11.4 Wijzigingsbevoegdheid

Het bevoegd gezag kan het plan wijzigen in die zin dat de dubbelbestemming 'Waarde-archeologie 3' geheel of gedeeltelijk kan worden geschrapt indien:

  • a. uit nader onderzoek is gebleken dat ter plaatse geen archeologische waarden aanwezig zijn;
  • b. het niet meer noodzakelijk wordt geacht dat het bestemmingsplan voorziet in bescherming van deze waarden.
11.5 Uitzonderingen

Het bepaalde in de artikelen 11.2 en 11.3 is niet van toepassing op:

  • a. bodemverstorende werken, niet zijnde bouwwerken, die het normale onderhoud betreffen;
  • b. bodemverstorende bouwwerken en bodemverstorende werken, niet zijnde bouwwerken, die al in uitvoering zijn genomen ten tijde van het van kracht worden van het plan.

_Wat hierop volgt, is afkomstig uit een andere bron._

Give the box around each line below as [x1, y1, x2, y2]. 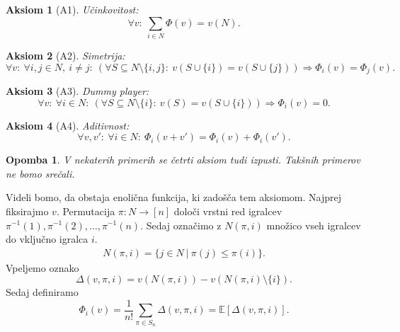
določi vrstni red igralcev [173, 203, 282, 218]
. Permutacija [56, 203, 115, 218]
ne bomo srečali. [6, 166, 75, 181]
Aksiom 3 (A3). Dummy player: [6, 83, 149, 98]
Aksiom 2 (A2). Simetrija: [6, 47, 125, 62]
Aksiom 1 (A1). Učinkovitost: [6, 2, 139, 16]
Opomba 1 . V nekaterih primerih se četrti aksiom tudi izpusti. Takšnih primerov [6, 152, 360, 167]
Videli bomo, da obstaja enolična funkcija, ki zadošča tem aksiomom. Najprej [6, 190, 341, 205]
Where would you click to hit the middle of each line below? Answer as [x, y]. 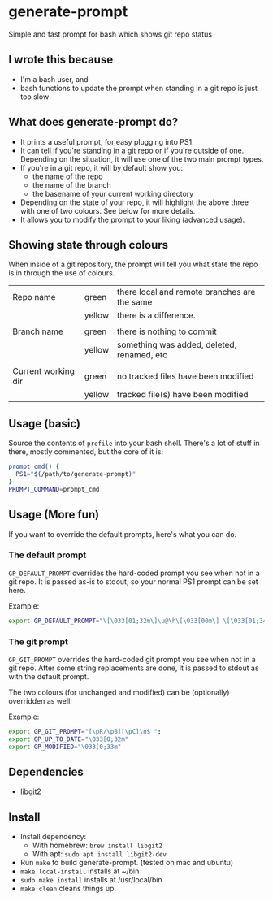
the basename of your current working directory [113, 193]
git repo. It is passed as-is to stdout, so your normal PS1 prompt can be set [133, 581]
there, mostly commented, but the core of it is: [86, 452]
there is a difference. [156, 315]
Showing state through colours [89, 245]
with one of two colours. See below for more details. [108, 210]
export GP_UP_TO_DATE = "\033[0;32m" [69, 739]
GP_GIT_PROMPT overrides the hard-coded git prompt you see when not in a [132, 659]
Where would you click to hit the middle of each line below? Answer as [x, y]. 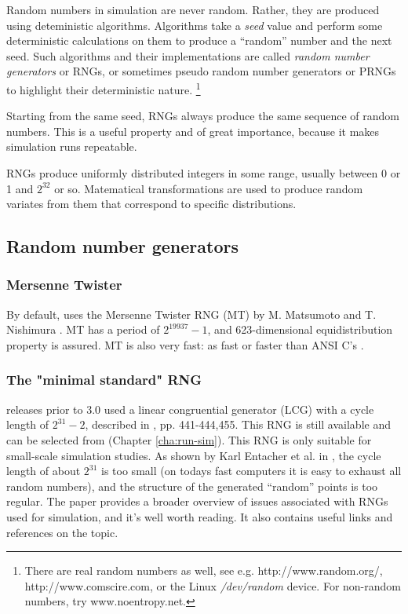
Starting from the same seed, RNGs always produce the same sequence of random [203, 116]
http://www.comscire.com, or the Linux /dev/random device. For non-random [213, 585]
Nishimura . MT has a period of [83, 329]
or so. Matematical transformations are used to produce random [209, 188]
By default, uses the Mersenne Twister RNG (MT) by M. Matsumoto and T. [191, 314]
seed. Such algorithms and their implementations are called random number [188, 55]
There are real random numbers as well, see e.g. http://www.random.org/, [204, 570]
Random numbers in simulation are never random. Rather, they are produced [193, 9]
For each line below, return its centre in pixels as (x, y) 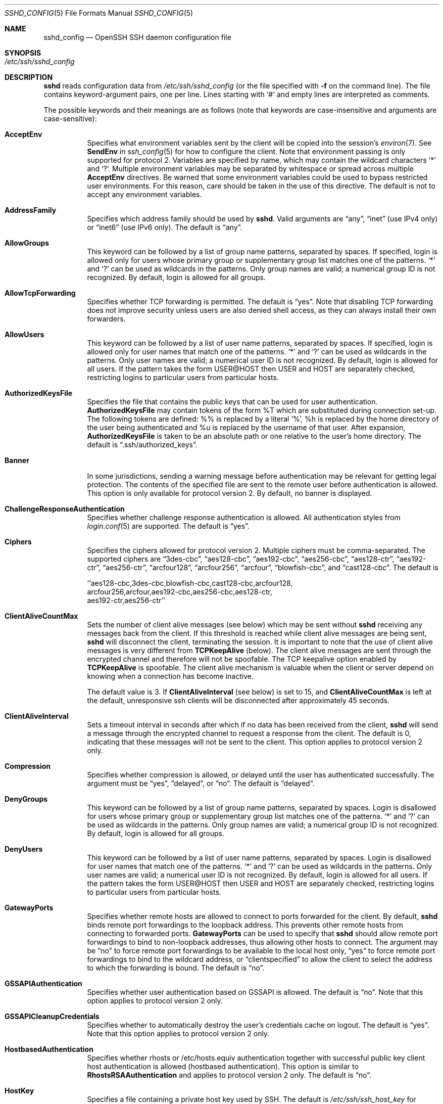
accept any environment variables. (144, 194)
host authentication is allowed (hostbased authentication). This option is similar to (223, 1066)
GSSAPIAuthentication (43, 983)
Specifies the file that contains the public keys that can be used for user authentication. (232, 402)
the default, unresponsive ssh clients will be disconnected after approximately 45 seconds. (238, 700)
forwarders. (106, 319)
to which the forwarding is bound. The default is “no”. (176, 968)
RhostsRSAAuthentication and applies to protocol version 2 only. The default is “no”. (229, 1075)
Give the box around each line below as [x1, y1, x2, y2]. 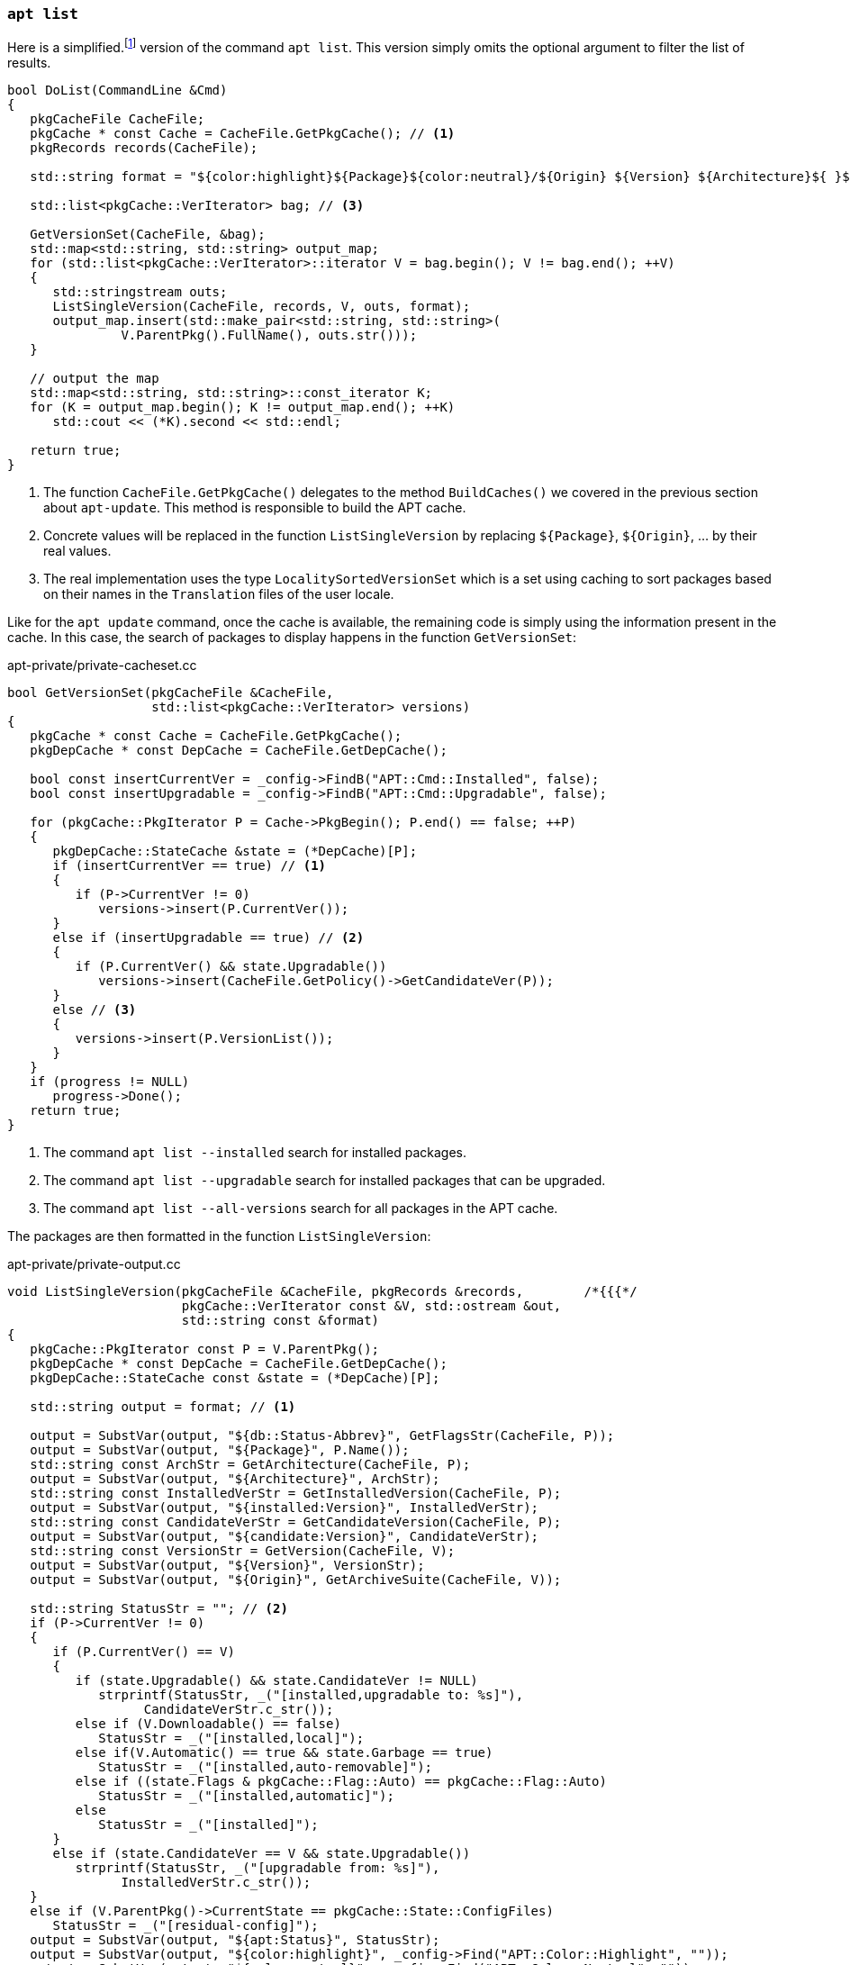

Artikel 12 Dubbelbestemming Waarde - archeologie 7

12.1 Bestemmingsomschrijving
  • a. De gronden aangewezen voor 'Waarde-archeologie 7' zijn naast de op de verbeelding aangegeven andere bestemming tevens bestemd voor doeleinden ter bescherming en veiligstelling van de archeologische waarden 7 (lage archeologische verwachting).
  • b. De bestemming 'Waarde-archeologie 7" is primair ten opzichte van de andere aan deze gronden toegekende bestemmingen.
12.2 Bouwregels
  • a. De aanvrager van een omgevingsvergunning waarvan bodemverstorende bouwwerkzaamheden deel uitmaken, dient in geval de oppervlakte van het project meer dan 10.000 m2 betreft en de bouwwerkzaamheden dieper dan 0,50 meter onder maaiveld plaatsvinden, een archeologisch rapport te overleggen.
  • b. Aan de omgevingsvergunning als bedoeld onder a kunnen de volgende voorschriften worden verbonden:
  • 1. de verplichting tot het treffen van technische maatregelen waardoor archeologische waarden in de bodem worden behouden;
  • 2. de verplichting tot het doen van opgravingen;
  • 3. de verplichting de activiteit die tot bodemverstoring leidt, te laten begeleiden door een deskundige op het terrein van de archeologische monumentenzorg, die voldoet aan door het bevoegd gezag bij de vergunning te stellen kwalificaties.
12.3 Omgevingsvergunning
  • a. Het is verboden zonder of in afwijking van een vergunning van het bevoegd gezag (omgevingsvergunning) bodemverstorende werken, niet zijnde bouwwerken, en werkzaamheden, niet zijnde bouwwerkzaamheden, uit te voeren, in geval de oppervlakte van het project meer dan 10.000 m2 betreft en de werken of werkzaamheden dieper dan 0,50 meter onder maaiveld plaatsvinden.
  • b. De aanvrager om een omgevingsvergunning als bedoeld onder a dient een archeologisch rapport te overleggen.
  • c. Aan de omgevingsvergunning als bedoeld onder a kunnen de volgende voorschriften worden verbonden:
  • 1. de verplichting tot het treffen van technische maatregelen waardoor archeologische waarden in de bodem worden behouden;
  • 2. de verplichting tot het doen van opgravingen;
  • 3. de verplichting de activiteit die tot bodemverstoring leidt, te laten begeleiden door een deskundige op het terrein van de archeologische monumentenzorg, die voldoet aan door het bevoegd gezag bij de vergunning te stellen kwalificaties.
12.4 Wijzigingsbevoegdheid

Het bevoegd gezag kan het plan te wijzigen in die zin dat de dubbelbestemming 'Waarde-archeologie 7' geheel of gedeeltelijk kan worden geschrapt indien:

  • a. uit nader onderzoek is gebleken dat ter plaatse geen archeologische waarden aanwezig zijn;
  • b. het niet meer noodzakelijk wordt geacht dat het bestemmingsplan voorziet in bescherming van deze waarden.
12.5 Uitzonderingen

Het bepaalde in de artikelen 12.2 en 12.3 is niet van toepassing op:

  • a. bodemverstorende werken, niet zijnde bouwwerken, die het normale onderhoud betreffen;
  • b. bodemverstorende bouwwerken en bodemverstorende werken, niet zijnde bouwwerken, die al in uitvoering zijn genomen ten tijde van het van kracht worden van het plan.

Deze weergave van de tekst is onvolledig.